Third, use cases. TensorRT-LLM is used in applications requiring real-time or low-latency responses, such as chatbots, virtual a

### Reasoning Modes (`think` vs. `no_think`)


In [None]:
# Reasoning ON (default)
reasoning_prompt = (
    "I have 5 apples. I eat 2, then my friend gives me 3 more. How many apples do I have now?"
)
messages_on = [
    {"role": "system", "content": "You are a helpful reasoning assistant."},
    {"role": "user", "content": reasoning_prompt},
]
print("--- Reasoning ON ---")
response_on = client.chat.completions.create(
    model=model_id,
    messages=messages_on,
    temperature=0.0,
    max_tokens=512,
)
print(response_on.choices[0].message.content)


# Reasoning OFF using /no_think
messages_off = [
    {"role": "system", "content": "You are a helpful reasoning assistant.\n/no_think"},
    {"role": "user", "content": reasoning_prompt},
]
print("\n--- Reasoning OFF ---")
response_off = client.chat.completions.create(
    model=model_id,
    messages=messages_off,
    temperature=0.0,
    max_tokens=256,
)
print(response_off.choices[0].message.content)
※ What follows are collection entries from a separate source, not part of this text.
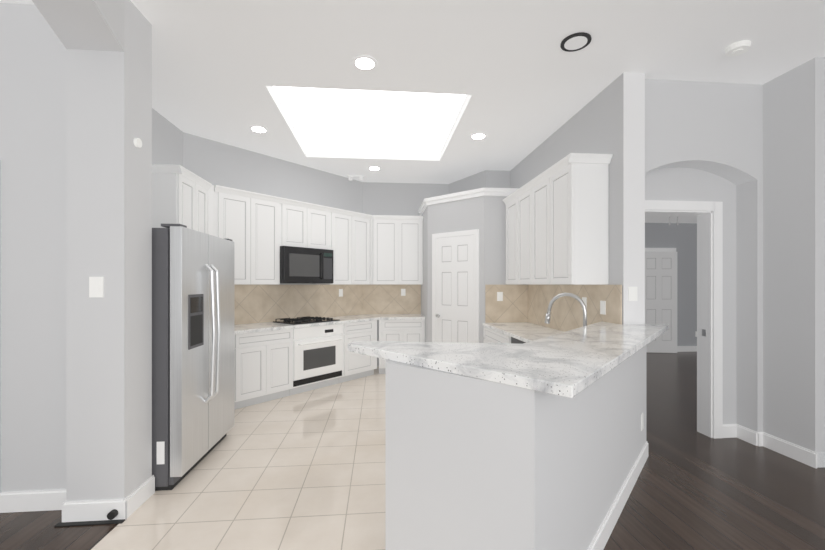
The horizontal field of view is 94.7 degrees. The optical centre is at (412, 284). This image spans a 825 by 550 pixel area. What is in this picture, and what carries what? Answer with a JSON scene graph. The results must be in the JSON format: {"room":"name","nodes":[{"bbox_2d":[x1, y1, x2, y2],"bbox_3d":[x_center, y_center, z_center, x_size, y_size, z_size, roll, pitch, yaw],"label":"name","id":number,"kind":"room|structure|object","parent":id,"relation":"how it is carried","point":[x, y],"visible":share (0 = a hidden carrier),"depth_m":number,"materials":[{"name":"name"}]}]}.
{"room":"kitchen","nodes":[
{"label":"kitchen","id":0,"kind":"room"},
{"bbox_2d":[0,0,151,500],"bbox_3d":[-3.199,-0.165,2.225,3.015,3.070,0.270,0,0,-5],"label":"wall","id":1,"kind":"structure","parent":0,"point":[76,359],"depth_m":2.30,"materials":[{"name":"white paint"}]},
{"bbox_2d":[0,160,0,492],"bbox_3d":[-2.544,0.310,2.279,0.128,2.120,0.016,0,0,-5],"label":"door frame","id":2,"kind":"structure","parent":1,"relation":"attached to","point":[0,326],"depth_m":2.29,"materials":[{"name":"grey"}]},
{"bbox_2d":[0,489,65,512],"bbox_3d":[-3.355,1.312,2.209,2.700,0.117,0.014,0,0,-5],"label":"baseboard","id":3,"kind":"structure","parent":1,"relation":"attached to","point":[29,501],"depth_m":2.30,"materials":[{"name":"white wood"}]},
{"bbox_2d":[32,0,124,51],"bbox_3d":[-1.542,-1.530,1.442,0.780,0.340,1.582,0,0,-5],"label":"header","id":4,"kind":"object","parent":1,"relation":"attached to","point":[98,25],"visible":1,"depth_m":2.01,"materials":[{"name":"white paint"}]},
{"bbox_2d":[62,499,126,521],"bbox_3d":[-1.841,1.312,2.201,0.343,0.117,0.014,0,0,-5],"label":"baseboard","id":5,"kind":"structure","parent":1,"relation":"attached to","point":[88,510],"depth_m":2.19,"materials":[{"name":"white wood"}]},
{"bbox_2d":[107,509,117,519],"bbox_3d":[-1.727,1.325,2.189,0.044,0.043,0.030,0,0,-5],"label":"door stop","id":6,"kind":"object","parent":5,"relation":"attached to","point":[112,514],"visible":0.95,"depth_m":2.17,"materials":[{"name":"black rubber"}]},
{"bbox_2d":[89,277,103,296],"bbox_3d":[-1.834,0.015,2.204,0.075,0.120,0.007,0,0,-5],"label":"light switch","id":7,"kind":"object","parent":1,"relation":"attached to","point":[96,286],"visible":1,"depth_m":2.20,"materials":[{"name":"white plastic"}]},
{"bbox_2d":[133,138,141,147],"bbox_3d":[-1.685,-0.870,2.332,0.018,0.056,0.056,0,0,-5],"label":"wall sensor","id":8,"kind":"object","parent":1,"relation":"attached to","point":[137,142],"visible":0.9,"depth_m":2.32,"materials":[{"name":"white plastic"}]},
{"bbox_2d":[123,475,154,519],"bbox_3d":[-1.690,1.312,2.356,0.014,0.117,0.292,0,0,-5],"label":"baseboard","id":9,"kind":"structure","parent":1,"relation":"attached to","point":[139,496],"depth_m":2.35,"materials":[{"name":"white wood"}]},
{"bbox_2d":[54,519,124,526],"bbox_3d":[-1.847,1.367,2.177,0.360,0.006,0.030,0,0,-5],"label":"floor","id":10,"kind":"structure","parent":0,"point":[82,523],"depth_m":2.17,"materials":[{"name":"black"}]},
{"bbox_2d":[152,108,182,165],"bbox_3d":[-2.560,-0.165,3.390,0.150,3.070,2.000,0,0,-5],"label":"wall","id":11,"kind":"structure","parent":0,"point":[167,141],"depth_m":3.89,"materials":[{"name":"grey paint"}]},
{"bbox_2d":[152,164,211,233],"bbox_3d":[-2.331,-0.545,3.776,0.366,1.090,0.670,0,0,-5],"label":"upper cabinet","id":12,"kind":"object","parent":11,"relation":"attached to","point":[179,194],"visible":0.5,"depth_m":3.52,"materials":[{"name":"white wood"}]},
{"bbox_2d":[208,185,215,235],"bbox_3d":[-2.373,-0.545,4.253,0.364,1.090,0.278,0,0,-5],"label":"upper cabinet","id":13,"kind":"object","parent":11,"relation":"attached to","point":[212,190],"depth_m":4.17,"materials":[{"name":"white wood"}]},
{"bbox_2d":[91,367,385,549],"bbox_3d":[-0.390,1.395,2.903,4.530,0.050,7.349,0,0,-5],"label":"floor","id":14,"kind":"structure","parent":0,"point":[306,470],"depth_m":2.58,"materials":[{"name":"beige tile"}]},
{"bbox_2d":[152,224,233,490],"bbox_3d":[-1.959,0.482,2.957,0.912,1.775,0.932,0,0,-5],"label":"refrigerator","id":15,"kind":"object","parent":14,"relation":"on","point":[192,348],"visible":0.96,"depth_m":2.63,"materials":[{"name":"grey metal"}]},
{"bbox_2d":[234,328,292,409],"bbox_3d":[-1.921,0.950,4.537,0.949,0.840,0.941,0,0,-5],"label":"base cabinet","id":16,"kind":"object","parent":14,"relation":"on","point":[263,366],"depth_m":4.32,"materials":[{"name":"white wood"}]},
{"bbox_2d":[234,314,424,333],"bbox_3d":[-1.195,0.512,5.164,2.870,0.035,2.213,0,0,-5],"label":"countertop","id":17,"kind":"structure","parent":16,"relation":"on","point":[253,327],"depth_m":5.00,"materials":[{"name":"stone"}]},
{"bbox_2d":[273,316,339,324],"bbox_3d":[-1.413,0.473,5.096,0.480,0.041,0.720,0,0,40],"label":"cooktop","id":18,"kind":"object","parent":17,"relation":"in","point":[301,320],"visible":1,"depth_m":4.97,"materials":[{"name":"black"}]},
{"bbox_2d":[289,324,342,395],"bbox_3d":[-1.409,0.953,5.093,0.662,0.835,0.760,0,0,40],"label":"oven","id":19,"kind":"object","parent":14,"relation":"on","point":[317,357],"visible":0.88,"depth_m":4.89,"materials":[{"name":"white metal"}]},
{"bbox_2d":[339,320,376,382],"bbox_3d":[-0.975,0.950,5.669,0.889,0.840,0.889,0,0,-5],"label":"base cabinet","id":20,"kind":"object","parent":14,"relation":"on","point":[355,365],"depth_m":5.43,"materials":[{"name":"white wood"}]},
{"bbox_2d":[379,319,424,373],"bbox_3d":[-0.184,0.950,6.060,0.702,0.840,0.606,0,0,-5],"label":"base cabinet","id":21,"kind":"object","parent":14,"relation":"on","point":[403,330],"visible":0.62,"depth_m":5.76,"materials":[{"name":"white wood"}]},
{"bbox_2d":[484,326,510,342],"bbox_3d":[1.260,0.950,4.450,0.606,0.840,1.006,0,0,-5],"label":"base cabinet","id":22,"kind":"object","parent":14,"relation":"on","point":[492,336],"visible":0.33,"depth_m":4.43,"materials":[{"name":"white wood"}]},
{"bbox_2d":[482,322,563,342],"bbox_3d":[1.282,0.512,4.130,0.615,0.035,1.645,0,0,-5],"label":"countertop","id":23,"kind":"structure","parent":22,"relation":"on","point":[526,332],"depth_m":4.09,"materials":[{"name":"stone"}]},
{"bbox_2d":[545,293,586,325],"bbox_3d":[1.330,0.282,3.268,0.276,0.425,0.318,0,0,-5],"label":"faucet","id":24,"kind":"object","parent":23,"relation":"on","point":[552,301],"visible":0.77,"depth_m":3.27,"materials":[{"name":"silver metal"}]},
{"bbox_2d":[511,337,525,343],"bbox_3d":[1.336,0.950,3.640,0.596,0.840,0.600,0,0,-5],"label":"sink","id":25,"kind":"object","parent":14,"relation":"on","point":[515,341],"depth_m":3.75,"materials":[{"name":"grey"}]},
{"bbox_2d":[183,132,362,324],"bbox_3d":[-1.739,-0.165,5.386,0.212,3.070,2.807,0,0,40],"label":"wall","id":26,"kind":"structure","parent":0,"point":[212,162],"depth_m":5.01,"materials":[{"name":"grey paint"}]},
{"bbox_2d":[216,185,279,284],"bbox_3d":[-2.054,-0.545,4.602,0.782,1.090,0.782,0,0,-5],"label":"upper cabinet","id":27,"kind":"object","parent":26,"relation":"attached to","point":[258,229],"depth_m":4.51,"materials":[{"name":"white wood"}]},
{"bbox_2d":[234,285,362,324],"bbox_3d":[-1.686,0.248,5.270,0.010,0.492,2.697,0,0,40],"label":"backsplash","id":28,"kind":"structure","parent":26,"relation":"attached to","point":[260,303],"depth_m":5.28,"materials":[{"name":"beige tile"}]},
{"bbox_2d":[280,197,331,249],"bbox_3d":[-1.546,-0.790,5.207,0.767,0.600,0.768,0,0,-5],"label":"upper cabinet","id":29,"kind":"object","parent":26,"relation":"attached to","point":[302,224],"depth_m":5.07,"materials":[{"name":"white wood"}]},
{"bbox_2d":[280,246,332,282],"bbox_3d":[-1.493,-0.251,5.162,0.445,0.471,0.770,0,0,40],"label":"over-the-range microwave","id":30,"kind":"object","parent":29,"relation":"attached to","point":[304,265],"visible":0.94,"depth_m":4.99,"materials":[{"name":"black metal"}]},
{"bbox_2d":[339,289,342,296],"bbox_3d":[-1.119,0.130,5.932,0.007,0.118,0.075,0,0,40],"label":"electrical outlet","id":31,"kind":"object","parent":26,"relation":"attached to","point":[340,292],"depth_m":5.93,"materials":[{"name":"white plastic"}]},
{"bbox_2d":[317,207,371,284],"bbox_3d":[-1.045,-0.545,5.801,0.766,1.090,0.761,0,0,-5],"label":"upper cabinet","id":32,"kind":"object","parent":26,"relation":"attached to","point":[350,229],"depth_m":5.67,"materials":[{"name":"white wood"}]},
{"bbox_2d":[363,182,448,366],"bbox_3d":[-0.128,-0.165,6.448,1.470,3.070,0.150,0,0,-5],"label":"wall","id":33,"kind":"structure","parent":0,"point":[406,199],"depth_m":6.36,"materials":[{"name":"grey paint"}]},
{"bbox_2d":[363,285,420,313],"bbox_3d":[-0.338,0.248,6.346,0.960,0.492,0.010,0,0,-5],"label":"backsplash","id":34,"kind":"structure","parent":33,"relation":"attached to","point":[383,299],"depth_m":6.34,"materials":[{"name":"beige tile"}]},
{"bbox_2d":[369,215,422,284],"bbox_3d":[-0.377,-0.545,6.164,1.068,1.090,0.366,0,0,-5],"label":"upper cabinet","id":35,"kind":"object","parent":33,"relation":"attached to","point":[395,249],"visible":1,"depth_m":6.03,"materials":[{"name":"white wood"}]},
{"bbox_2d":[401,289,405,295],"bbox_3d":[-0.154,0.130,6.353,0.075,0.118,0.007,0,0,-5],"label":"electrical outlet","id":36,"kind":"object","parent":33,"relation":"attached to","point":[403,292],"depth_m":6.35,"materials":[{"name":"white plastic"}]},
{"bbox_2d":[0,352,824,549],"bbox_3d":[1.997,1.411,2.985,13.500,0.079,11.600,0,0,-5],"label":"floor","id":37,"kind":"structure","parent":0,"point":[693,489],"depth_m":2.43,"materials":[{"name":"brown wood"}]},
{"bbox_2d":[0,0,824,183],"bbox_3d":[-0.012,-1.820,1.856,9.300,0.240,9.700,0,0,-5],"label":"ceiling","id":38,"kind":"structure","parent":0,"point":[519,77],"depth_m":2.85,"materials":[{"name":"white paint"}]},
{"bbox_2d":[249,125,267,132],"bbox_3d":[-1.678,-1.693,4.149,0.190,0.012,0.190,0,0,-5],"label":"recessed light","id":39,"kind":"object","parent":38,"relation":"in","point":[258,129],"visible":0.94,"depth_m":4.14,"materials":[{"name":"white"}]},
{"bbox_2d":[347,175,363,180],"bbox_3d":[-0.892,-1.665,5.955,0.260,0.069,0.060,0,0,-5],"label":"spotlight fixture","id":40,"kind":"object","parent":38,"relation":"attached to","point":[349,177],"visible":1,"depth_m":5.93,"materials":[{"name":"white"}]},
{"bbox_2d":[352,55,376,69],"bbox_3d":[-0.365,-1.693,2.909,0.190,0.012,0.190,0,0,-5],"label":"recessed light","id":41,"kind":"object","parent":38,"relation":"in","point":[363,62],"visible":1,"depth_m":2.89,"materials":[{"name":"white"}]},
{"bbox_2d":[273,86,465,152],"bbox_3d":[-0.441,-1.805,4.238,1.780,0.010,1.800,0,0,-5],"label":"skylight","id":42,"kind":"object","parent":38,"relation":"attached to","point":[352,120],"visible":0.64,"depth_m":4.12,"materials":[{"name":"white glass"}]},
{"bbox_2d":[368,166,380,169],"bbox_3d":[-0.555,-1.693,5.543,0.190,0.012,0.190,0,0,-5],"label":"recessed light","id":43,"kind":"object","parent":38,"relation":"in","point":[374,168],"visible":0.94,"depth_m":5.53,"materials":[{"name":"white"}]},
{"bbox_2d":[470,133,486,139],"bbox_3d":[0.754,-1.693,4.342,0.190,0.012,0.190,0,0,-5],"label":"recessed light","id":44,"kind":"object","parent":38,"relation":"in","point":[476,136],"visible":1,"depth_m":4.33,"materials":[{"name":"white"}]},
{"bbox_2d":[560,32,591,51],"bbox_3d":[1.143,-1.693,2.660,0.200,0.012,0.200,0,0,-5],"label":"recessed light","id":45,"kind":"object","parent":38,"relation":"in","point":[575,41],"visible":1,"depth_m":2.65,"materials":[{"name":"black"}]},
{"bbox_2d":[725,40,750,56],"bbox_3d":[2.322,-1.679,2.713,0.144,0.041,0.144,0,0,-5],"label":"smoke detector","id":46,"kind":"object","parent":38,"relation":"attached to","point":[737,48],"visible":1,"depth_m":2.69,"materials":[{"name":"white plastic"}]},
{"bbox_2d":[418,188,518,342],"bbox_3d":[0.807,0.062,5.659,1.295,2.615,1.575,0,0,-5],"label":"wall","id":47,"kind":"structure","parent":0,"point":[483,210],"depth_m":5.00,"materials":[{"name":"grey paint"}]},
{"bbox_2d":[432,229,478,342],"bbox_3d":[0.577,0.323,5.218,0.550,2.095,0.550,0,0,-5],"label":"door","id":48,"kind":"structure","parent":47,"relation":"attached to","point":[455,289],"depth_m":5.20,"materials":[{"name":"white wood"}]},
{"bbox_2d":[497,292,502,300],"bbox_3d":[1.135,0.155,4.930,0.075,0.118,0.007,0,0,-5],"label":"outlet","id":49,"kind":"object","parent":47,"relation":"attached to","point":[499,296],"depth_m":4.93,"materials":[{"name":"white plastic"}]},
{"bbox_2d":[485,285,527,322],"bbox_3d":[1.226,0.248,4.947,0.564,0.492,0.010,0,0,-5],"label":"backsplash","id":50,"kind":"structure","parent":47,"relation":"attached to","point":[512,306],"depth_m":4.94,"materials":[{"name":"beige tile"}]},
{"bbox_2d":[449,170,509,193],"bbox_3d":[1.054,-0.165,6.135,0.830,3.070,0.980,0,0,-5],"label":"wall","id":51,"kind":"structure","parent":0,"point":[492,179],"depth_m":5.69,"materials":[{"name":"grey paint"}]},
{"bbox_2d":[386,346,645,549],"bbox_3d":[0.891,0.866,2.206,2.101,1.008,1.700,0,0,-5],"label":"wall","id":52,"kind":"structure","parent":0,"point":[472,463],"depth_m":1.57,"materials":[{"name":"white paint"}]},
{"bbox_2d":[348,321,668,397],"bbox_3d":[0.878,0.340,2.238,2.480,0.040,2.002,0,0,-5],"label":"countertop","id":53,"kind":"structure","parent":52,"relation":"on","point":[572,363],"depth_m":1.74,"materials":[{"name":"stone"}]},
{"bbox_2d":[588,441,647,549],"bbox_3d":[1.147,1.312,2.165,0.014,0.117,2.274,0,0,40],"label":"baseboard","id":54,"kind":"structure","parent":52,"relation":"attached to","point":[603,534],"depth_m":2.25,"materials":[{"name":"white wood"}]},
{"bbox_2d":[641,413,643,430],"bbox_3d":[1.742,1.040,2.880,0.007,0.118,0.075,0,0,40],"label":"outlet","id":55,"kind":"object","parent":52,"relation":"attached to","point":[642,420],"visible":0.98,"depth_m":2.87,"materials":[{"name":"white plastic"}]},
{"bbox_2d":[510,73,622,324],"bbox_3d":[1.662,-0.165,4.407,0.180,3.070,2.710,0,0,-5],"label":"wall","id":56,"kind":"structure","parent":0,"point":[594,125],"depth_m":3.32,"materials":[{"name":"grey paint"}]},
{"bbox_2d":[503,193,514,284],"bbox_3d":[1.381,-0.545,4.668,0.326,1.090,0.481,0,0,-5],"label":"upper cabinet","id":57,"kind":"object","parent":56,"relation":"attached to","point":[509,202],"depth_m":4.72,"materials":[{"name":"white wood"}]},
{"bbox_2d":[515,185,526,284],"bbox_3d":[1.416,-0.545,4.276,0.326,1.090,0.541,0,0,-5],"label":"upper cabinet","id":58,"kind":"object","parent":56,"relation":"attached to","point":[520,194],"depth_m":4.35,"materials":[{"name":"white wood"}]},
{"bbox_2d":[527,173,542,284],"bbox_3d":[1.452,-0.545,3.855,0.326,1.090,0.540,0,0,-5],"label":"upper cabinet","id":59,"kind":"object","parent":56,"relation":"attached to","point":[534,188],"depth_m":3.96,"materials":[{"name":"white wood"}]},
{"bbox_2d":[528,285,621,331],"bbox_3d":[1.597,0.248,4.018,0.010,0.492,1.926,0,0,-5],"label":"backsplash","id":60,"kind":"structure","parent":56,"relation":"attached to","point":[566,313],"depth_m":3.82,"materials":[{"name":"beige tile"}]},
{"bbox_2d":[582,297,586,309],"bbox_3d":[1.625,0.180,3.595,0.007,0.118,0.075,0,0,-5],"label":"outlet","id":61,"kind":"object","parent":60,"relation":"attached to","point":[584,299],"visible":0.48,"depth_m":3.57,"materials":[{"name":"white plastic"}]},
{"bbox_2d":[600,301,605,314],"bbox_3d":[1.651,0.200,3.296,0.007,0.118,0.075,0,0,-5],"label":"outlet","id":62,"kind":"object","parent":60,"relation":"attached to","point":[602,307],"visible":1,"depth_m":3.28,"materials":[{"name":"white plastic"}]},
{"bbox_2d":[543,153,610,284],"bbox_3d":[1.487,-0.545,3.464,0.326,1.090,0.482,0,0,-5],"label":"upper cabinet","id":63,"kind":"object","parent":56,"relation":"attached to","point":[557,223],"depth_m":3.23,"materials":[{"name":"white wood"}]},
{"bbox_2d":[623,72,644,324],"bbox_3d":[1.781,-0.671,3.054,0.180,2.058,0.006,0,0,-5],"label":"wall","id":64,"kind":"structure","parent":0,"point":[633,182],"depth_m":3.05,"materials":[{"name":"white paint"}]},
{"bbox_2d":[628,287,636,300],"bbox_3d":[1.766,0.075,3.046,0.075,0.115,0.007,0,0,-5],"label":"light switch","id":65,"kind":"object","parent":64,"relation":"attached to","point":[632,293],"depth_m":3.04,"materials":[{"name":"white plastic"}]},
{"bbox_2d":[645,223,696,345],"bbox_3d":[5.936,-0.130,7.872,4.800,3.000,0.150,0,0,-5],"label":"wall","id":66,"kind":"structure","parent":0,"point":[681,238],"depth_m":7.75,"materials":[{"name":"grey paint"}]},
{"bbox_2d":[645,252,676,352],"bbox_3d":[4.918,0.355,7.605,0.689,2.010,0.042,0,0,7],"label":"door","id":67,"kind":"structure","parent":66,"relation":"in","point":[660,287],"depth_m":7.58,"materials":[{"name":"white wood"}]},
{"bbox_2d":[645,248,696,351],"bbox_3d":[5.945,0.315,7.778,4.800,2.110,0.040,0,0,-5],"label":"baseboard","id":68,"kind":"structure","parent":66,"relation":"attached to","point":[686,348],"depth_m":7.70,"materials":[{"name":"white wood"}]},
{"bbox_2d":[645,215,696,223],"bbox_3d":[5.013,-1.290,5.804,7.000,0.080,4.110,0,0,-5],"label":"ceiling","id":69,"kind":"structure","parent":0,"point":[665,219],"depth_m":7.31,"materials":[{"name":"white paint"}]},
{"bbox_2d":[645,167,735,423],"bbox_3d":[2.399,-0.165,3.442,1.120,3.070,0.140,0,0,-5],"label":"wall","id":70,"kind":"structure","parent":0,"point":[679,184],"depth_m":3.41,"materials":[{"name":"white paint"}]},
{"bbox_2d":[645,200,722,438],"bbox_3d":[2.275,0.316,3.427,0.966,2.108,0.168,0,0,-5],"label":"door frame","id":71,"kind":"structure","parent":70,"relation":"attached to","point":[709,214],"depth_m":3.40,"materials":[{"name":"white wood"}]},
{"bbox_2d":[723,424,736,437],"bbox_3d":[2.839,1.312,3.403,0.150,0.117,0.014,0,0,-5],"label":"baseboard","id":72,"kind":"structure","parent":70,"relation":"attached to","point":[729,430],"depth_m":3.40,"materials":[{"name":"white wood"}]},
{"bbox_2d":[645,79,762,431],"bbox_3d":[2.413,-0.165,3.278,1.120,3.070,0.190,0,0,-5],"label":"wall","id":73,"kind":"structure","parent":0,"point":[716,128],"depth_m":3.22,"materials":[{"name":"white paint"}]},
{"bbox_2d":[737,424,756,445],"bbox_3d":[2.915,1.312,3.322,0.014,0.117,0.190,0,0,-5],"label":"baseboard","id":74,"kind":"structure","parent":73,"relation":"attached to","point":[747,435],"depth_m":3.30,"materials":[{"name":"white wood"}]},
{"bbox_2d":[757,432,762,445],"bbox_3d":[2.955,1.312,3.223,0.050,0.117,0.014,0,0,-5],"label":"baseboard","id":75,"kind":"structure","parent":73,"relation":"attached to","point":[759,438],"depth_m":3.22,"materials":[{"name":"white wood"}]},
{"bbox_2d":[763,57,824,467],"bbox_3d":[3.756,-0.165,3.250,1.550,3.070,0.980,0,0,-5],"label":"wall","id":76,"kind":"structure","parent":0,"point":[794,256],"depth_m":2.98,"materials":[{"name":"white paint"}]},
{"bbox_2d":[763,432,816,468],"bbox_3d":[2.990,1.312,3.030,0.014,0.117,0.404,0,0,-5],"label":"baseboard fore right","id":77,"kind":"structure","parent":76,"relation":"attached to","point":[789,449],"depth_m":3.01,"materials":[{"name":"white wood"}]},
{"bbox_2d":[811,452,824,467],"bbox_3d":[3.778,1.312,2.917,1.564,0.117,0.014,0,0,-5],"label":"baseboard","id":78,"kind":"structure","parent":76,"relation":"attached to","point":[819,456],"depth_m":2.85,"materials":[{"name":"white wood"}]}
]}
### Interaction with `curl`

**Chat Completion:**
```bash
curl -sS -X POST http://127.0.0.1:5000/v1/chat/completions \
  -H "Content-Type: application/json" \
  -H "Authorization: Bearer tensorrt_llm" \
  -d '{
    "model": "nvidia/Llama-3_3-Nemotron-Super-49B-v1_5",
    "messages": [
      {"role": "user", "content": "Give me 3 bullet points about TensorRT-LLM."}
    ],
    "temperature": 0.6,
    "max_tokens": 256
  }'
```

**Streaming Chat Completion:**
```bash
curl -N -sS -X POST http://127.0.0.1:5000/v1/chat/completions \
  -H "Content-Type: application/json" \
  -H "Authorization: Bearer tensorrt_llm" \
  -d '{
    "model": "nvidia/Llama-3_3-Nemotron-Super-49B-v1_5",
    "messages": [
      {"role": "user", "content": "Write a short poem about GPUs."}
    ],
    "stream": true
  }'
```


### Cleanup

To stop the OpenAI-compatible server, press `CTRL+C` in the terminal where it is running.


## Resource Notes

- **Engine Build Time**: The initial build of the TensorRT-LLM engine can be very time-consuming. This is a one-time cost per model and hardware configuration.
- **Hardware**: Nemotron-49B-v1.5 is a large model. Multi-GPU is highly recommended for acceptable performance.
- **Quantization**: TensorRT-LLM supports various quantization techniques (like INT8, FP8) to reduce memory usage and improve performance. Refer to the official documentation for more details.

## Conclusion

In this notebook, you have learned how to:
- Run inference with the Nemotron-49B-v1.5 model using the TensorRT-LLM Python API.
- Perform batch generation for multiple prompts.
- Deploy the model as an OpenAI-compatible server.
- Interact with the server using both a Python client and `curl`.

This provides a solid foundation for integrating high-performance LLM inference into your applications.